= Glenda Guest =

Australian novelist

Glenda Guest is an Australian novelist.
Her novel, Siddon Rock, won the 2010 Commonwealth Writers' Prize, Best First Novel.

==Life==
She grew up in Bruce Rock, Western Australia, but left that state when she was in her early 20s moving, first, to Canberra, then to Melbourne when her marriage dissolved. From there she moved around the eastern seaboard with her husband Colin. Glenda is currently living in Merimbula on the far south coast of NSW.
Glenda is a strong supporter of Varuna, The Writers' House, where she did much of the writing for Siddon Rock.
She teaches at Macquarie University, and Griffith University.

==Works==

- Siddon Rock, was the creative component of Glenda's PhD undertaken at Griffith University, Gold Coast, at a time when creative writing post graduate degrees were rare. The novel takes the world literature mode of magic realism and locates it in the Australian landscape, something that had not previously been done in Australian literature.

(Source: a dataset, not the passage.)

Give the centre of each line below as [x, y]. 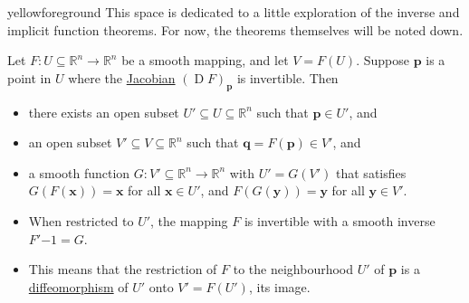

Siddon Rock was published by Random House Australia, 2009, ISBN 978-1-74166-640-3, and then won the Commonwealth Writers Prize, Best First Novel 2010. In that same year it was also long-listed for the Miles Franklin Award, short listed for the UTS Glenda Adams Award for New Writing, short listed ABIA best newcomer and short listed for the inaugural Randwick Literary Award 2010.
- A Week in the Life of Cassandra Aberline (Text Publishing, Melbourne) was released on 29 January 2018.